(WHAT NEEDS TO BE DONE) Only the number is needed: how many lines of the entries below contain the word "Member".

Dataset records:
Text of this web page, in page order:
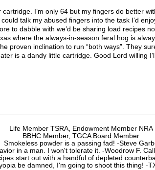
I’m only 64 but my fingers do better
talk my abused fingers into the task I’d
to dabble with we’d be sharing load recipes
where the always-in-season feral hog is
proven inclination to run “both ways”. They
is a dandy little cartridge. Good Lord willing
Life Member TSRA, Endowment Member NRA
BBHC Member, TGCA Board Member
Smokeless powder is a passing fad! -Steve
in a man. I won't tolerate it. -Woodrow F.
start out with a handful of depleted
be damned, I'm going to shoot this thing! -
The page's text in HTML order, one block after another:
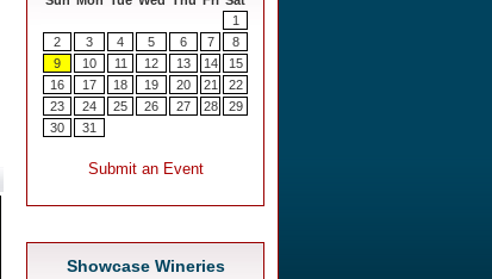
Showcase Wineries
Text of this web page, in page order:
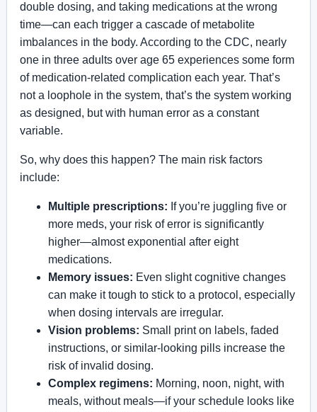
double dosing, and taking medications at the wrong
time—can each trigger a cascade of metabolite
imbalances in the body. According to the CDC, nearly
one in three adults over age 65 experiences some form
of medication-related complication each year. That’s
not a loophole in the system, that’s the system working
as designed, but with human error as a constant
variable.
So, why does this happen? The main risk factors
include:
Multiple prescriptions: If you’re juggling five or
more meds, your risk of error is significantly
higher—almost exponential after eight
medications.
Memory issues: Even slight cognitive changes
can make it tough to stick to a protocol, especially
when dosing intervals are irregular.
Vision problems: Small print on labels, faded
instructions, or similar-looking pills increase the
risk of invalid dosing.
Complex regimens: Morning, noon, night, with
meals, without meals—if your schedule looks like
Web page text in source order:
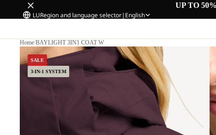
UP TO
LURegion and language selector| English
Home/BAYLIGHT 3IN1 COAT W
SALE
3-IN-1 SYSTEM
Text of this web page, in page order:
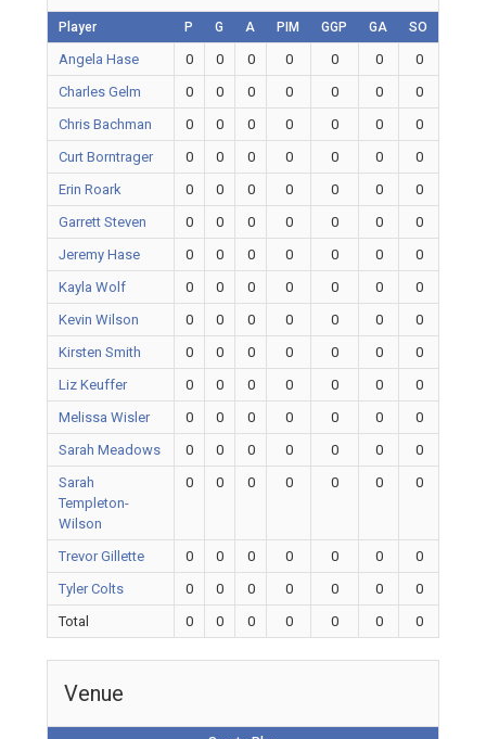
Player P G A PIM GGP GA SO
Angela Hase 0 0 0 0 0 0
0
Charles Gelm
0 0 0 0 0 0
0
Chris Bachman
0 0 0 0 0 0
0
Curt Borntrager
0 0 0 0 0 0
0
Erin Roark
0 0 0 0 0 0
0
Garrett Steven
0 0 0 0 0 0
0
Jeremy Hase
0 0 0 0 0 0
0
Kayla Wolf
0 0 0 0 0 0
0
Kevin Wilson
0 0 0 0 0 0
0
Kirsten Smith
0 0 0 0 0 0
0
Liz Keuffer
0 0 0 0 0 0
0
Melissa Wisler
0 0 0 0 0 0
0
Sarah Meadows
0 0 0 0 0 0
0
Sarah
Templeton-
Wilson
0 0 0 0 0 0 0
Trevor Gillette 0 0 0 0 0 0
0
Tyler Colts
0 0 0 0 0 0
0
Total
0 0 0 0 0 0 0
Venue

(TASK RESPONSE) 2